Facility Design: Simulation Methodology for Facility Design

Published on: 
BioPharm International, BioPharm International-06-01-2007, Volume 20, Issue 6

Discrete simulation allows the design teams to see every meaningful detail about equipment and materials flowing through the process.

Designing a new biological facility or planning the expansion of an existing one requires evaluation of several parameters related to product characteristics, equipment capability, and facility capacity. Decisions made at the design stages are critical to the validation plan and the ongoing operation if it is a commercial facility. Whether the facility will provide the needed future capacity is one of the critical questions requiring a credible answer. This article describes a methodology that uses currently available simulation software as a capacity planning and design tool. The PC-based simulation software described has been available for over 10 years and employees can be trained to use and develop these models. Internal and external engineering teams, operations managers, and validation and process excellence specialists have a stake in a new design, and provide inputs that are important at design stages. This is an example of a project involving all the disciplines in which alternative designs for a sterile filling suite included multiple filling equipment options, robotic cart versus fixed conveyor systems, and different lyophilization equipment (lyos). To illustrate the methodology, a model of a filling operation for a mix of liquid and lyophilized products follows. It includes formulation, filling, lyophilization, and capping in a new commercial sterile facility to meet requirements with uncertainties that are common in forecasting new products. It incorporates examples of using a model to answer "what-if" questions about design parameters and forecast scenarios.

Jim Curry

While this is an example of one portion of the biological supply chain, this approach also applies to bulk production and packaging operations.

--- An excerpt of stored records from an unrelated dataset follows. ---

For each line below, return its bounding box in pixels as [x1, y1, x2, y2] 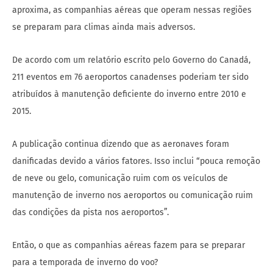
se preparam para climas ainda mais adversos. [12, 21, 195, 32]
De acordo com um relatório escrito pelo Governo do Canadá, [12, 54, 250, 65]
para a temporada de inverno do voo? [12, 257, 158, 268]
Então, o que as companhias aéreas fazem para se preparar [12, 239, 245, 250]
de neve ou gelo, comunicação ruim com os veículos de [12, 172, 228, 183]
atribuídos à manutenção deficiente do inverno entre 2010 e [12, 88, 246, 99]
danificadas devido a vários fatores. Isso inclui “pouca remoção [12, 155, 260, 166]
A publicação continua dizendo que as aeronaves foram [12, 138, 229, 149]
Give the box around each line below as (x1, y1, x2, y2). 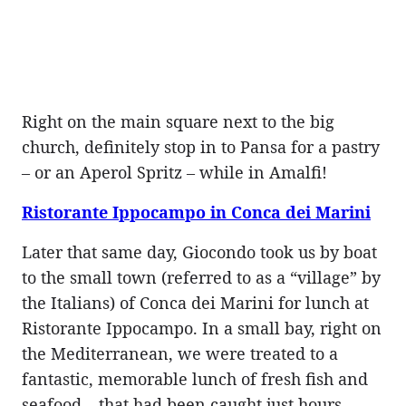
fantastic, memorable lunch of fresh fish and (22, 367, 368, 390)
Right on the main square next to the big (22, 110, 334, 132)
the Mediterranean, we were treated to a (22, 342, 338, 364)
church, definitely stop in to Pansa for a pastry (22, 135, 380, 158)
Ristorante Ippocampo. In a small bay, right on (22, 316, 382, 339)
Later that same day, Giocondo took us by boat (22, 240, 377, 263)
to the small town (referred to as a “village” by (22, 266, 381, 288)
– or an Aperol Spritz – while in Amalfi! (22, 160, 327, 183)
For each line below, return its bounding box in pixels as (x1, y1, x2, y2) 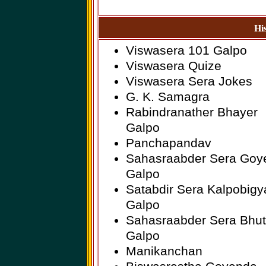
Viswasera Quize (125, 59, 221, 72)
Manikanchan (125, 244, 202, 258)
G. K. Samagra (125, 90, 210, 103)
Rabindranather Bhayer (125, 105, 258, 119)
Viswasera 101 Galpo (125, 43, 247, 57)
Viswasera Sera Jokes (125, 74, 252, 88)
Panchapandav (125, 136, 211, 150)
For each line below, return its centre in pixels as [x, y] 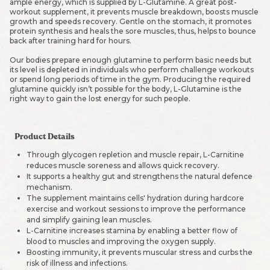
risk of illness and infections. [77, 263]
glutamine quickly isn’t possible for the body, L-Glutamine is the [126, 89]
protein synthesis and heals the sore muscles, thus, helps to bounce [133, 31]
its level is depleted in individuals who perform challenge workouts [132, 70]
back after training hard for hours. [71, 41]
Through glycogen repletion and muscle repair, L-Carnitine [135, 155]
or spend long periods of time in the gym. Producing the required [130, 79]
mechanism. [49, 187]
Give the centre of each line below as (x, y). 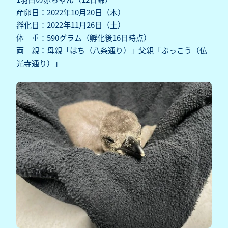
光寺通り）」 (39, 63)
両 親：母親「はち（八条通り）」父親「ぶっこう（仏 (112, 50)
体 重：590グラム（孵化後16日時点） (84, 38)
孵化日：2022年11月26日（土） (71, 25)
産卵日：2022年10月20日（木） (71, 12)
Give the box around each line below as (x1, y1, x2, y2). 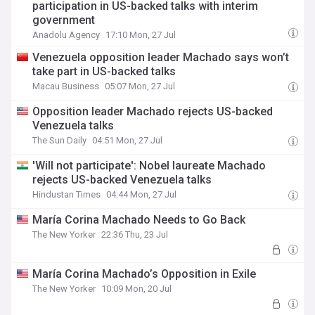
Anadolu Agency (32, 30, 101, 40)
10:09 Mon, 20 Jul (101, 283, 172, 294)
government (32, 13, 96, 27)
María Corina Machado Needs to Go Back (32, 213, 246, 226)
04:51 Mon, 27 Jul (92, 135, 163, 146)
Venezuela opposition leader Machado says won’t (32, 51, 290, 64)
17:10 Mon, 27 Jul (105, 30, 176, 40)
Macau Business (32, 81, 100, 91)
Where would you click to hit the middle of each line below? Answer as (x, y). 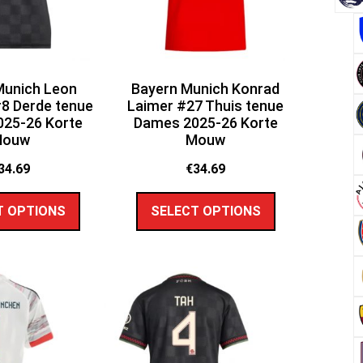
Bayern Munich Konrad (206, 88)
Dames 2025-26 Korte (205, 122)
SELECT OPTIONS (205, 211)
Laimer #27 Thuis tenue (206, 105)
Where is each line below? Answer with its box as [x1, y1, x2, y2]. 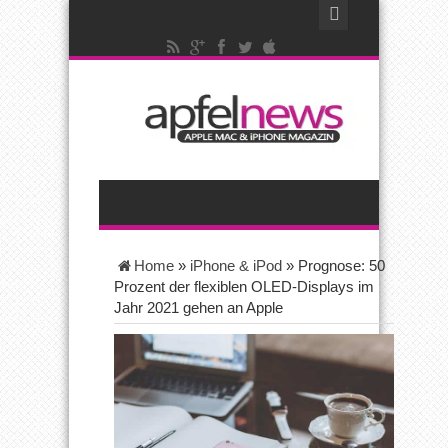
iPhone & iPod [190, 257, 282, 274]
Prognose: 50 [298, 257, 385, 274]
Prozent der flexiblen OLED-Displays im [114, 278, 374, 295]
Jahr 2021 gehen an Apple [114, 299, 283, 316]
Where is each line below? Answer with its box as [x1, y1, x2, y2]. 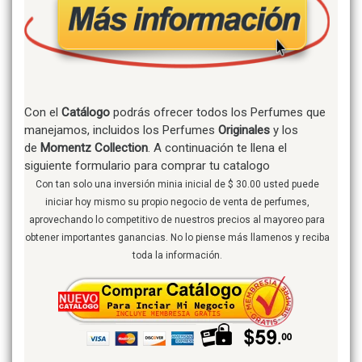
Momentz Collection [40, 141, 148, 155]
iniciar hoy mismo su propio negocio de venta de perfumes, [44, 196, 309, 208]
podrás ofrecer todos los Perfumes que [110, 105, 326, 120]
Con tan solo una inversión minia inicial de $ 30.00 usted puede [35, 179, 319, 190]
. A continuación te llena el [148, 141, 287, 155]
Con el [24, 105, 61, 120]
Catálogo [61, 105, 110, 120]
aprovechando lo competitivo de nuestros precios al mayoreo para [29, 214, 325, 225]
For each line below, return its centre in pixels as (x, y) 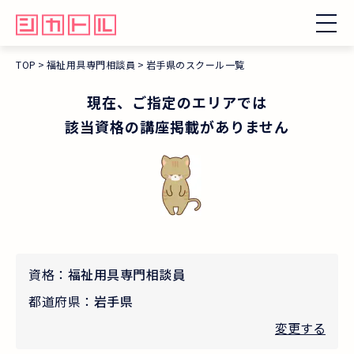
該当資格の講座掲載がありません (177, 126)
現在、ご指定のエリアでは (177, 102)
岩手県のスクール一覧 (195, 64)
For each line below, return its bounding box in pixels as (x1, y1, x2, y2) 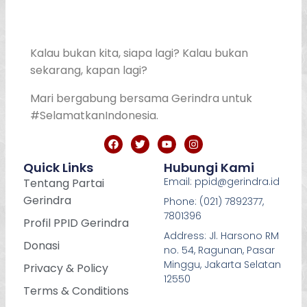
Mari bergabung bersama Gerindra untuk (29, 90, 252, 106)
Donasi (23, 237, 60, 254)
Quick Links (23, 158, 93, 176)
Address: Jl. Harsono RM (164, 228, 280, 243)
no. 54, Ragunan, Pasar (164, 243, 275, 257)
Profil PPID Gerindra (23, 214, 129, 231)
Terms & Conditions (23, 282, 129, 299)
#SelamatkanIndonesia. (29, 107, 158, 123)
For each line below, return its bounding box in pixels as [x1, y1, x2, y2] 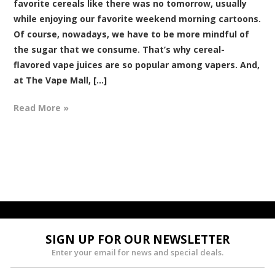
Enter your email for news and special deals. [52, 246, 223, 258]
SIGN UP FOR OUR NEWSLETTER [45, 231, 230, 247]
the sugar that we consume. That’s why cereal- [14, 43, 225, 55]
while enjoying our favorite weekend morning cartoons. [14, 12, 261, 25]
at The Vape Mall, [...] [14, 74, 107, 86]
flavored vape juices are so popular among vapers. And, [14, 58, 260, 71]
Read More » [14, 101, 69, 114]
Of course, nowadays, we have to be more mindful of [14, 28, 250, 40]
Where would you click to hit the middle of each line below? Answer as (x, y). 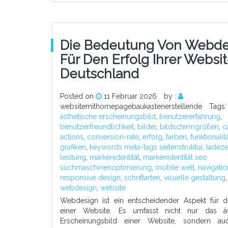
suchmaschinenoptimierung (106, 167)
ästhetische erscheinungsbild (108, 117)
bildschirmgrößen (189, 127)
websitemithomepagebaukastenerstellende (131, 106)
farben (176, 137)
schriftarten (142, 178)
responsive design (90, 178)
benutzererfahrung (190, 117)
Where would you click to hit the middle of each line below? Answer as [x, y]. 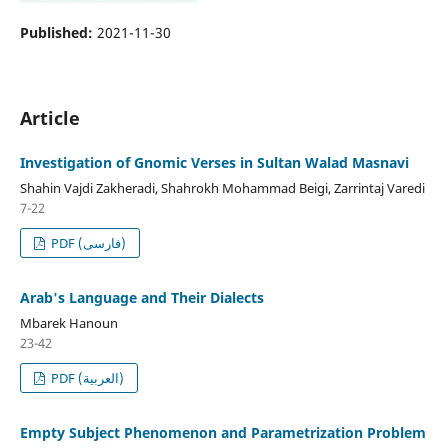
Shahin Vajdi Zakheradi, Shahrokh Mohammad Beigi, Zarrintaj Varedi [222, 187]
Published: [58, 32]
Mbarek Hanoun [68, 322]
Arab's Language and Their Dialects [141, 297]
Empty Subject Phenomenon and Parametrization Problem [222, 432]
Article [49, 117]
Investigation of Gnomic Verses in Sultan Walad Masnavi [214, 162]
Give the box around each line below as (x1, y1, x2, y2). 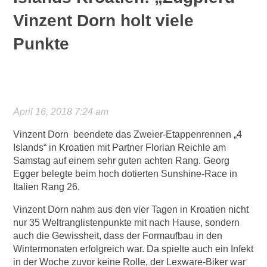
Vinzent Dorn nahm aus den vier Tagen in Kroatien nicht (13, 204, 249, 215)
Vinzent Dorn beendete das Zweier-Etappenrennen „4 (13, 129, 242, 139)
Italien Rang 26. (13, 182, 80, 192)
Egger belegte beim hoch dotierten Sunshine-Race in (13, 169, 237, 179)
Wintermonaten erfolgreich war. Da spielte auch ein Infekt (13, 244, 253, 254)
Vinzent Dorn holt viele (13, 11, 194, 30)
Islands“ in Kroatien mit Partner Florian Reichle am (13, 142, 226, 153)
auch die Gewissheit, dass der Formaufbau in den (13, 231, 222, 241)
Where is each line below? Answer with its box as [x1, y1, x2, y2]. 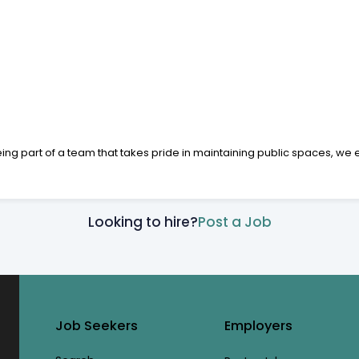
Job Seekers [54, 317, 138, 335]
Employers [224, 317, 293, 335]
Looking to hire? [87, 212, 198, 232]
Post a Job [197, 212, 272, 232]
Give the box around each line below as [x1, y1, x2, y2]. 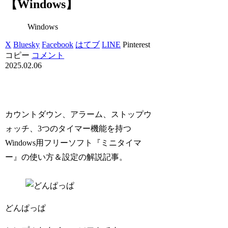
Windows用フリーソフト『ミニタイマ [5, 138, 142, 147]
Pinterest [123, 40, 151, 49]
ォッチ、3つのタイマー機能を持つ [5, 124, 132, 133]
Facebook [42, 40, 74, 49]
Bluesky [13, 40, 40, 49]
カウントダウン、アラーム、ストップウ [5, 109, 152, 119]
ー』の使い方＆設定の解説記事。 [5, 152, 128, 161]

In addition to design of a commercial operation, it also can be applied to scale up, tech transfer, and validation plan testing.


The objectives of this project were to finalize the design and select equipment for a commercial facility, given forecast projections for a new product, known requirements of an existing product, and the addition of some derivative products. The facility was expected to be constructed in phases, so phasing of equipment installation and staffing ramp-up once in operation were required.

Quick Recap

The scope of the process to be modeled included:

  • Material flow through the following operations: formulation, filling lines; transport either by robotic cart or conveyor; loading the lyos; lyophilization process (freeze drying); unloading the lyos; and capping lines. For the cart option, loading and unloading are done shelf-by-shelf; therefore, accumulation tables are also needed to buffer the filling and capping lines. The conveyor option is a more continuous process and does not require the buffers for shelves.

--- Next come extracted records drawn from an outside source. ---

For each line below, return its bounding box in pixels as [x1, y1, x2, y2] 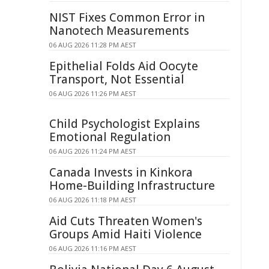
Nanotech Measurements [49, 23, 189, 38]
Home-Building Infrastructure [49, 178, 215, 193]
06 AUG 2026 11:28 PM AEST [49, 40, 136, 49]
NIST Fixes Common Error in [49, 10, 205, 25]
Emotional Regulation [49, 129, 171, 145]
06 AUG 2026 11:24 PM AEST [49, 147, 136, 156]
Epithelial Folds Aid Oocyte [49, 58, 198, 74]
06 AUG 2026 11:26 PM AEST [49, 89, 136, 98]
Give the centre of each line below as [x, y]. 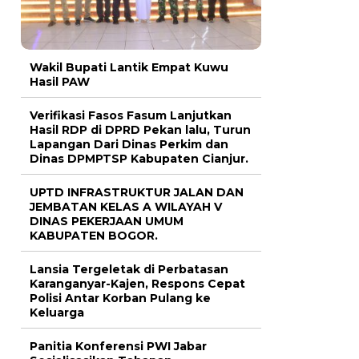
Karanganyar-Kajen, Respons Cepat [137, 283]
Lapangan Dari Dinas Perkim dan [129, 144]
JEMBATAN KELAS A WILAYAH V [126, 206]
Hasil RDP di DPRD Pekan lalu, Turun [140, 129]
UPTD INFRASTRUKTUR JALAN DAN [137, 192]
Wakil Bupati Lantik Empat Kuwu [129, 67]
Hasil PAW [60, 81]
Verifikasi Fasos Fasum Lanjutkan [131, 115]
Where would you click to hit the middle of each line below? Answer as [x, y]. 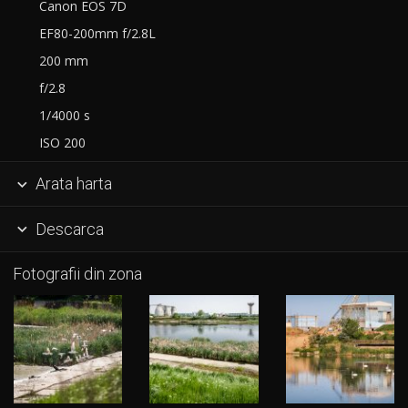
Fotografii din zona [77, 274]
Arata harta [71, 184]
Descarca [67, 229]
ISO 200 [59, 143]
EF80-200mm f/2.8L [94, 34]
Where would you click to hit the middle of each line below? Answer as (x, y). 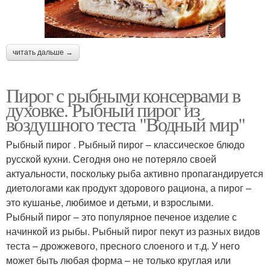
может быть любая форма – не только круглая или (118, 260)
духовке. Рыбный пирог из (103, 109)
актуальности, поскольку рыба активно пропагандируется (135, 173)
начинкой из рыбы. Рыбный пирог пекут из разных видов (133, 231)
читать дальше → (43, 52)
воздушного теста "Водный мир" (126, 124)
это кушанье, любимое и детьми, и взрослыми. (110, 202)
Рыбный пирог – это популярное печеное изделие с (121, 216)
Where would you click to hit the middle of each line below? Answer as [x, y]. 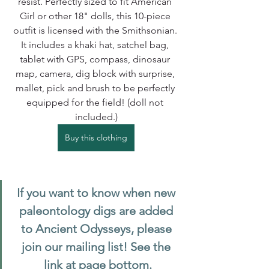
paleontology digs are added [98, 210]
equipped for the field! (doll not [96, 102]
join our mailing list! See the [98, 246]
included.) [96, 116]
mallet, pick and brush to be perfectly [96, 88]
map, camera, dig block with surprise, [96, 73]
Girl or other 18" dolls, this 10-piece [96, 16]
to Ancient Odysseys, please [98, 228]
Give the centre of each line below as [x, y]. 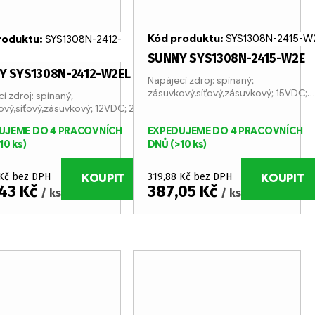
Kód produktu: [186, 39]
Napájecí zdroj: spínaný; [200, 81]
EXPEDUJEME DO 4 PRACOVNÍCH [225, 130]
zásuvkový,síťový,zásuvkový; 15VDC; [227, 93]
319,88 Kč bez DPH [189, 176]
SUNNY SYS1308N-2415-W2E [226, 59]

  • Cleaning and other changeover requirements between batches of material included a variety of processes including: manual cleans, clean-in-place (CIP) systems, steam-in-place (SIP) systems, vapor phase hydrogen peroxide (VHP) decontamination, glove integrity tests, and physical equipment changeovers between products and sizes. These applied to both the fixed equipment and portable vessels used in the process.

  • Staffing with appropriately skilled personnel was required for cleaning and processing operations. The shift schedules for the various crews and skills in the parameters had to be evaluated.

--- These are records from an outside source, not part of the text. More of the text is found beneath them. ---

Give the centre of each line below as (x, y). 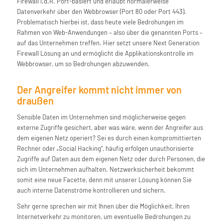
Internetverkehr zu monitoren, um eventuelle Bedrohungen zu (104, 216)
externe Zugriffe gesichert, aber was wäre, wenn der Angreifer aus (110, 127)
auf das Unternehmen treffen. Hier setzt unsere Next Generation (108, 43)
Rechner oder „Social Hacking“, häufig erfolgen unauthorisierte (105, 148)
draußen (35, 101)
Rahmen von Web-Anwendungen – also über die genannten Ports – (110, 33)
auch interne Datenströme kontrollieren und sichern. (91, 190)
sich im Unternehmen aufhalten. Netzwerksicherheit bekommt (105, 169)
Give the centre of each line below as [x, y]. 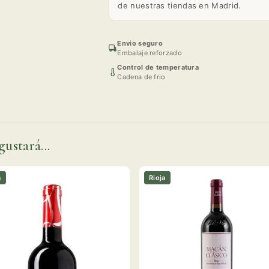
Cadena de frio [141, 77]
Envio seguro [140, 43]
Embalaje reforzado [150, 53]
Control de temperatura [158, 67]
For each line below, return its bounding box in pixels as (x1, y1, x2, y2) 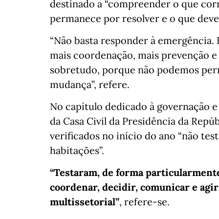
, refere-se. (119, 196, 170, 208)
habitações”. (50, 144, 104, 157)
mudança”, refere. (50, 78, 130, 91)
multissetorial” (50, 196, 119, 208)
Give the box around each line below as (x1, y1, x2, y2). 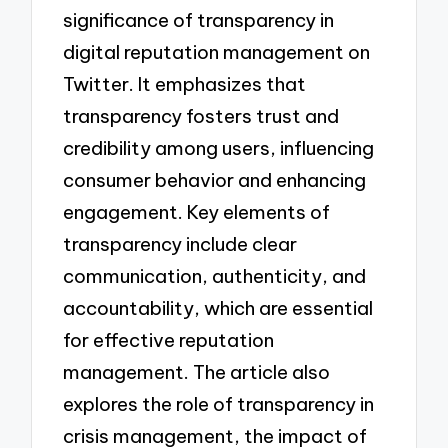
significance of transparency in (63, 8, 335, 33)
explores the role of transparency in (63, 392, 375, 417)
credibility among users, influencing (63, 136, 375, 161)
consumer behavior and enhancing (63, 168, 367, 193)
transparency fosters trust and (63, 104, 340, 129)
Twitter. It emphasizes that (63, 72, 307, 97)
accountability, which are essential (63, 296, 374, 321)
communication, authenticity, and (63, 264, 367, 289)
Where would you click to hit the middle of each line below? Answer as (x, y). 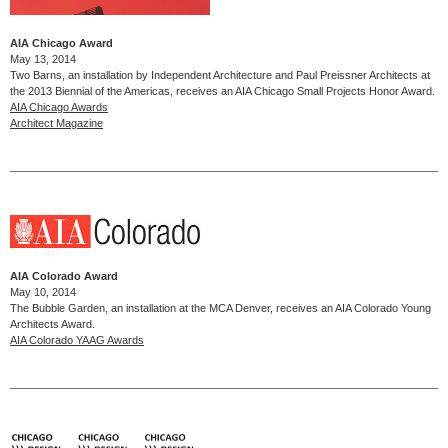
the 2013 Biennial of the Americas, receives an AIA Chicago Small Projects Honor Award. (222, 91)
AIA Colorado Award (64, 275)
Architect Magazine (56, 123)
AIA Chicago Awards (59, 107)
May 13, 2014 (43, 59)
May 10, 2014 (43, 291)
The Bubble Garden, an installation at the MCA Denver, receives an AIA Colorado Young (220, 307)
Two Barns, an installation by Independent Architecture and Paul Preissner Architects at (220, 75)

  • Activities and issues considered to be unconstrained and therefore out of scope included: availability of incoming materials and sampling; cold storage room, inspection, and packaging of completed materials; tray storage after lyophilization; and availability of portable vessels and rapid transfer port (RTP) canisters.


Setting up a model requires basic data about the product and process characteristics. A unique characteristic of these simulators is their capability to use spreadsheets as an input or output mechanism, so that changes in parameters can be made in a familiar format. Figure 1 shows a high-level model construction fed by the process times and rules specified in the spreadsheets.

Figure 1

There were multiple product types planned for the facility. Liquid products in either vials or syringes do not get processed through the lyos; they are formulated, filled, and then capped. An assumption was made that if lyophilized syringes were filled, there would be a separate loading system to the lyos. Lyophilized products in either vials or syringes go through all processes.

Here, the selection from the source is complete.